Dropping a Row

  • Comments posted to this topic are about the item Dropping a Row

  • It falls into the 'right tool for the right job'

    Financials, order entry, etc need to be exact. By comparison many of the largist data set operations (such as business/trend analysis) can easily afford to loose a small amount of data (often the noise in the original data can be larger than such data loss).

    If you use a highly structured data system for non rigid data, you probably are using too many resources.

    ...

    -- FORTRAN manual for Xerox Computers --

  • I understand your point of view about sometimes a row might be missed. If I compare a nuclear plant for instance with a web forum, I understand that one's highly critical and will surely impact on humans lives while the other is far from it and almost no one will notice.

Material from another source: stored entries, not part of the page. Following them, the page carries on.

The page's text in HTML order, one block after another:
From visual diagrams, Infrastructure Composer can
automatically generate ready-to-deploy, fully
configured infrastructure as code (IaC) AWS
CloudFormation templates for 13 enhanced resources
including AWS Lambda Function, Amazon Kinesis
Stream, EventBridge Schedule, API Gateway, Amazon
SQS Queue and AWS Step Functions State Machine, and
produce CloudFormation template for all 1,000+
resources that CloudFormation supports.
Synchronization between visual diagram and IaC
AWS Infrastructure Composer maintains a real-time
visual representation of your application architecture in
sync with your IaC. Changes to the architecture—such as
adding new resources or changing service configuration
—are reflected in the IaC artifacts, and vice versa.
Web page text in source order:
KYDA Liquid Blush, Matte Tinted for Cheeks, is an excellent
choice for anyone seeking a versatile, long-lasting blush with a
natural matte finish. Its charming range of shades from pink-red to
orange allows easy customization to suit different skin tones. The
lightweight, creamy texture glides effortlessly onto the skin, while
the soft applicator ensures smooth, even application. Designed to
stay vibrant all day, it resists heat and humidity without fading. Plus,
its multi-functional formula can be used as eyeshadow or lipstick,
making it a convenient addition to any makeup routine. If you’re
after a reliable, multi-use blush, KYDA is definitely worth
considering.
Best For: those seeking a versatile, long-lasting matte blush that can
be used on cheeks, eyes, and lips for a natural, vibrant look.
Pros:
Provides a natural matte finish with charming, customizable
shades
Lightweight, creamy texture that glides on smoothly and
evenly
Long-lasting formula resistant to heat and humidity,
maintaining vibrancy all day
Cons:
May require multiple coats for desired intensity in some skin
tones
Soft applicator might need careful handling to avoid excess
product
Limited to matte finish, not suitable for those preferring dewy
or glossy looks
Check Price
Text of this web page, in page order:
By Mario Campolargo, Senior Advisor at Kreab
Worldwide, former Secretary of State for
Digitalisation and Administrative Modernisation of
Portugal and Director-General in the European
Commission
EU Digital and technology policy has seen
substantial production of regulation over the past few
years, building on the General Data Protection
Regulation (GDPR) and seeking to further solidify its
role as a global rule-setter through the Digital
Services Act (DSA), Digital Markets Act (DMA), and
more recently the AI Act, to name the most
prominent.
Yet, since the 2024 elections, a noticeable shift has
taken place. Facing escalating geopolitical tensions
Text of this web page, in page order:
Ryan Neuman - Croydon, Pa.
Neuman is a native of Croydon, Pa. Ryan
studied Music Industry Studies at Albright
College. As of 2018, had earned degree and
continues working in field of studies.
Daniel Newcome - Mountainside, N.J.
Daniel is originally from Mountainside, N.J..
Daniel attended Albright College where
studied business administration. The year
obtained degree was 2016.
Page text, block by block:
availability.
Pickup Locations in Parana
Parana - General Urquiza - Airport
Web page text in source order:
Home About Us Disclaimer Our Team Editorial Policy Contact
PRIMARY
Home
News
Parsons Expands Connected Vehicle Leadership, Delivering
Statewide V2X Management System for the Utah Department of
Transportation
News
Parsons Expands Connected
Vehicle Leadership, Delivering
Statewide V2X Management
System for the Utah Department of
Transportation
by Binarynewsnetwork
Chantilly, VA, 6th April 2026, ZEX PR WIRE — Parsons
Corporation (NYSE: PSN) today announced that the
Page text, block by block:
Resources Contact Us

    However from a customer perspective, if a company, whatever the service I'm paying or using for "lose" a row from an order or everything I asked them to, from my customer eyes it's a flaw and I'll be more eager to change company / service. I will see that as "I'm unimportant" for them as they didn't took care of my requests like they should.

    Although utopia, to my eyes, no information should be lost "by design".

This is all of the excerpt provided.